District Heating to Play Important Role in the Decarbonisation of UK


 In a new strategy published by Government, the role of heat networks and heat pumps has been highlighted as a major contributor to lowering the carbon emissions in UK homes, businesses and industry.

Yesterday the government made a clear statement regarding its vision for the future of UK heat provision. In order to slash carbon emissions from domestic houses, factories and businesses across the nation, the heat strategy investigates the options for low carbon heating in the future.

For individual buildings, heat pumps will be a strong contender for a low carbon heating choice, and for more densely occupies areas such as towns, cities and trading estates, district heating networks offer the most efficient and least costly manner of hooking buildings up to low carbon heat sources.

Energy and Climate Change Secretary, Ed Davey, commented that, “Cutting emissions from the way we generate heat is essential if we are to meet our climate change and renewable targets. Many towns, cities and communities around the UK are already switching from fossil fuel to low carbon forms of heating such as biomass, heat pumps and solar thermal.”

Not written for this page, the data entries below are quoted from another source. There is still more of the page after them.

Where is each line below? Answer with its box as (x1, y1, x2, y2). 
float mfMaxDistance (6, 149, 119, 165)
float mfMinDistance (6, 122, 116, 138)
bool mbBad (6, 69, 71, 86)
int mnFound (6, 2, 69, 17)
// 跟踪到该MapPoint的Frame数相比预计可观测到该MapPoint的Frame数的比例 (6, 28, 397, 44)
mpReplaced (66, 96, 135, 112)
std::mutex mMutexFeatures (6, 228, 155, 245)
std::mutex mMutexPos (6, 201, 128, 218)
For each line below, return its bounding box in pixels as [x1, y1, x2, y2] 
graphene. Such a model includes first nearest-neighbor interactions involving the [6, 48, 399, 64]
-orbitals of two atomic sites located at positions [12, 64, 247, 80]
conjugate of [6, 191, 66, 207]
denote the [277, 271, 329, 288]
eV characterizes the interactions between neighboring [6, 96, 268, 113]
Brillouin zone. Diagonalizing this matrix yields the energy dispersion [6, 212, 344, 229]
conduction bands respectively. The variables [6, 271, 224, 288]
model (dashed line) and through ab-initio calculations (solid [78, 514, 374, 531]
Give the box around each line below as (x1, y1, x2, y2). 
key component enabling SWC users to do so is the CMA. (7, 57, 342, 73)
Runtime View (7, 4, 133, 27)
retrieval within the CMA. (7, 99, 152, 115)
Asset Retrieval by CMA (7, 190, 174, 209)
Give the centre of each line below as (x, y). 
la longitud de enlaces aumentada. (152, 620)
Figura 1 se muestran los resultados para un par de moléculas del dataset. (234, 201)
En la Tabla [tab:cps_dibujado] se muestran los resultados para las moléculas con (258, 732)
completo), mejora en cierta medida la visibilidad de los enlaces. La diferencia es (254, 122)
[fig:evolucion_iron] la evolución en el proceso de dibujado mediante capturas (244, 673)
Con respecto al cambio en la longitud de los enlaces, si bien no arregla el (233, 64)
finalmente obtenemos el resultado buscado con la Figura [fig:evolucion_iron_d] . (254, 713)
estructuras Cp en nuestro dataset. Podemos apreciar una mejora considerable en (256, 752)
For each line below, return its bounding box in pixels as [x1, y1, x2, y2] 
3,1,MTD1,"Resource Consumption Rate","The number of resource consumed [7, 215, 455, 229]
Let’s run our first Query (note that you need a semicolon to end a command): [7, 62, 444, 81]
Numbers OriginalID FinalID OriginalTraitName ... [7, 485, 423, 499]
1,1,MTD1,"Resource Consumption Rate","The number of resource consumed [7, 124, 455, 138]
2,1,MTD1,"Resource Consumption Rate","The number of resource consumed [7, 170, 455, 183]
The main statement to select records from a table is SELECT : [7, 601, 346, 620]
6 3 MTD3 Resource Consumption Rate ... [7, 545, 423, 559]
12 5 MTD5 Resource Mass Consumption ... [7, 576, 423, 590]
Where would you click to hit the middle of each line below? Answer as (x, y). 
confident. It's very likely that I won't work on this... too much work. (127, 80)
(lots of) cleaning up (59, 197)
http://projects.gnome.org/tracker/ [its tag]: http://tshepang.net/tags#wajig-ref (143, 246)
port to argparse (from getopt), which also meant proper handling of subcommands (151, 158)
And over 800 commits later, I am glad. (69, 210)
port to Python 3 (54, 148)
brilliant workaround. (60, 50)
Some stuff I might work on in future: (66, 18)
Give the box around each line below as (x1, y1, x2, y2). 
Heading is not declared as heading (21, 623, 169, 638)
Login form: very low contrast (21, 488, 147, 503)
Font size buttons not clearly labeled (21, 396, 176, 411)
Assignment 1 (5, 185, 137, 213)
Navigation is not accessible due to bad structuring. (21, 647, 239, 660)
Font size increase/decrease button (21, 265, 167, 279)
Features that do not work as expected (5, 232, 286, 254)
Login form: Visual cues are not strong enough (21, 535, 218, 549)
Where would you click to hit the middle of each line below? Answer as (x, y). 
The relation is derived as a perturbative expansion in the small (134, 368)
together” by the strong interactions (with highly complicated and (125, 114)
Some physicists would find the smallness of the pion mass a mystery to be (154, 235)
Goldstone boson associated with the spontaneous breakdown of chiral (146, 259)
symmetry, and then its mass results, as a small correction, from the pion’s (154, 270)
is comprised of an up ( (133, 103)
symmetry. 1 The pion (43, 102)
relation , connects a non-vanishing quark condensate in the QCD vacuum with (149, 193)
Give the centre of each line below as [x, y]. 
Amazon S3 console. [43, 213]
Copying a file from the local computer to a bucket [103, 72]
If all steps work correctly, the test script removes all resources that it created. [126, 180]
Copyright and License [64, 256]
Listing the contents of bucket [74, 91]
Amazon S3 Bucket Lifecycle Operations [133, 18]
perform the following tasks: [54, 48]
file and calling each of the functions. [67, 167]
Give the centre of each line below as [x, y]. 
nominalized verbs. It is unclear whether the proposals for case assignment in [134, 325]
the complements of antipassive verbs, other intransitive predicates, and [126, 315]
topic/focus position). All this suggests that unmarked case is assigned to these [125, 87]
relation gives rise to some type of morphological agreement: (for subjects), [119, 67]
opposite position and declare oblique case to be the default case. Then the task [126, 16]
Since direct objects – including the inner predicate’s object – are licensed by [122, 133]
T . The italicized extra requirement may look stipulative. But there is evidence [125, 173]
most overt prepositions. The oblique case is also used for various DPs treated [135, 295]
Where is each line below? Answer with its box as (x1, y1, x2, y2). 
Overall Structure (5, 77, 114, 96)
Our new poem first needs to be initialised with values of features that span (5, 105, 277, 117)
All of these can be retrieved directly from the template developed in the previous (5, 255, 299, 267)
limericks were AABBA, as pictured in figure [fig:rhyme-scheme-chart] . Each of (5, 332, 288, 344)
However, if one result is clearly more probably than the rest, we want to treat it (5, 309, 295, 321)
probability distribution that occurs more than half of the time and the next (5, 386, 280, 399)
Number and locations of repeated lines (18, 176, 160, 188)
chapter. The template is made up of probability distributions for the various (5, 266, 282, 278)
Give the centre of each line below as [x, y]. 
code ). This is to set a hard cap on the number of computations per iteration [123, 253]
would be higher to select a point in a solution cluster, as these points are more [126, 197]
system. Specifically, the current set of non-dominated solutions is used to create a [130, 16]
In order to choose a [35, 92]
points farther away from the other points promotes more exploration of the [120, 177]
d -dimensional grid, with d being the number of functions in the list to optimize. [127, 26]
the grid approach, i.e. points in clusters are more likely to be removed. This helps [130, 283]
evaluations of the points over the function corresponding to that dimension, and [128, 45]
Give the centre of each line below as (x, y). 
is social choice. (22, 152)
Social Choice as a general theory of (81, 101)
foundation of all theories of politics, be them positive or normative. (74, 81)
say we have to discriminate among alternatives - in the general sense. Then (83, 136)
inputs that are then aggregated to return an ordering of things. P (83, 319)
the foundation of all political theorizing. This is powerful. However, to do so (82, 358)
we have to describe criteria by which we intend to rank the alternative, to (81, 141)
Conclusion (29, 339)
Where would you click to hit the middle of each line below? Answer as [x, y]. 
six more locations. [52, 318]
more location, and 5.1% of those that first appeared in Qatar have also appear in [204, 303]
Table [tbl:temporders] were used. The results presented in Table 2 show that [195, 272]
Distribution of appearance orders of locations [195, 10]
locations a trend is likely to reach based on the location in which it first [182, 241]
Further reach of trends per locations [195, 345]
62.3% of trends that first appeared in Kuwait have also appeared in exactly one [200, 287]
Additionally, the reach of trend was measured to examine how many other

"I want to give the opportunity to others to follow the pioneers so that, in time, our buildings are no longer dependent on burning fossil fuels for heat but using affordable and reliable alternatives to help create a flourishing, competitive low carbon manufacturing industry. I welcome views on this plan to ensure Government and industry can work together towards a sustainable, affordable and low carbon energy future."

Although this heat strategy is not a policy document, it does build on the Carbon Plan published last December and will help inform future policy by setting a framework for low carbon heating.

As well as technologies, the publication considers the economic impact of decarbonising heat, the barriers to low carbon heat and examples of best practice. The National Heat Map was published at the same time, which is designed to help planners identify areas for district heating networks.

DECC has invited views and comments on the strategy up until May 24th. Comments and opinions can be submitted online, and after this date a summary and specific policy proposals will be published.

09:45, 27th March 2012

Green Energy Plant for Sheffield

Sheffield could be enjoying a lower carbon footprint in the future, as a newly formed green energy company submits proposals to build a £20m combined heat and power plant on the Holbrook Industrial Estate.

UYE (UK) Ltd has submitted plans to Sheffield City Council for the development of a Community Renewable Energy plant on the Holbrook Industrial Estate at Halfway. The Sheffield based company has drawn up the proposals for the construction and operation of a small scale, combined heat and power plant (CHP) using pre-prepared wood chips as fuel to generate electricity for use in the National Grid and heat that will be available for local consumers.

The planned plant will be fuelled by biomass using reclaimed timber from demolition sites and others, and is planned to be sited on a brownfield area. It will produce in excess of 33,000 megawatt hours of electricity every year and the heat produced will be recovered and supplied to the Sheffield Council district heating scheme nearby.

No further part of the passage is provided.